Farben für Fortgeschrittene
Achtung, dieser Tipp ist vielleicht nicht unbedingt für jeden geeignet, aber für manche Sänger/innen mit viel Vorstellungskraft funktioniert auch das. Hier ein kleiner Impuls: du kannst auch mit richtigen Farben arbeiten. Also wenn du eine Phrase singst, stell dir vor, du würdest es in der Farbe Grün singen. Oder du singst es in einem knalligen Rot und danach in einem sanften Himmelblau. Zugegeben, das klingt erst einmal etwas verrückt. Doch auch Farben wirken sich auf unser Gemüt aus.

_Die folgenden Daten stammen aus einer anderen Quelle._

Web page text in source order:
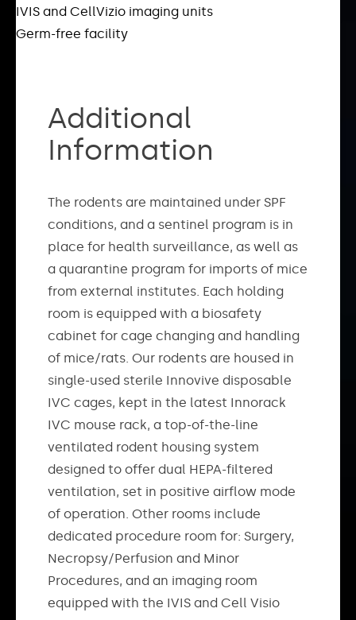
IVIS and CellVizio imaging units
Germ-free facility
Additional
Information
The rodents are maintained under SPF
conditions, and a sentinel program is in
place for health surveillance, as well as
a quarantine program for imports of mice
from external institutes. Each holding
room is equipped with a biosafety
cabinet for cage changing and handling
of mice/rats. Our rodents are housed in
single-used sterile Innovive disposable
IVC cages, kept in the latest Innorack
IVC mouse rack, a top-of-the-line
ventilated rodent housing system
designed to offer dual HEPA-filtered
ventilation, set in positive airflow mode
of operation. Other rooms include
dedicated procedure room for: Surgery,
Necropsy/Perfusion and Minor
Procedures, and an imaging room
equipped with the IVIS and Cell Visio

Die meisten von uns sind sehr wohl in der Lage, sich darunter etwas vorzustellen. Mit etwas Aufgeschlossenheit und Mut zum Experimentieren sind wir sogar fähig, den Klang, also unsere Stimmfarbe zu beeinflussen. Dann kann man seinen Songtext ganz einfach farbig markieren. Probier es aus und denk nicht an richtig und falsch. Beobachte einfach, welche Feinheiten und Facetten dadurch in deiner Stimme zum Vorscheinen kommen.
Fazit:
Hast du die Beispiele mal ausprobiert und vielleicht eine interessante neue Seite an dir entdeckt, die deiner Stimme und deiner Präsenz sehr schmeichelt? Das wäre doch super! Vielleicht kannst du so ein paar neue Farben und Facetten in deine Stimme bringen und dem Zuhörer überraschende Gänsehautmomente schaffen und für Abwechslung in deinen Songs sorgen. Welche Imaginationen und Hilfsmittel fallen dir noch ein? Und welche Vorstellungen funktionieren für dich besonders gut? Gern kannst du einen Kommentar zu diesem Thema hinterlassen und weitere Anregungen geben. Ich freue mich, dass du auf musifiziert.de vorbeigeschaut hast. Bis bald.
Mit dem Thema “Klangfarben” beschäftige ich mich auch gerade…allerdings nicht beim Singen, sondern auf der Querflöte.
Ich stelle mir dabei manchmal vor, wie ein anderes Instrument zu klingen (Trompete, Blockflöte…). Dadurch habe ich eine gute Orientierung, wie der Klang sein soll.
Vielleicht funktioniert das ja auch für Sänger?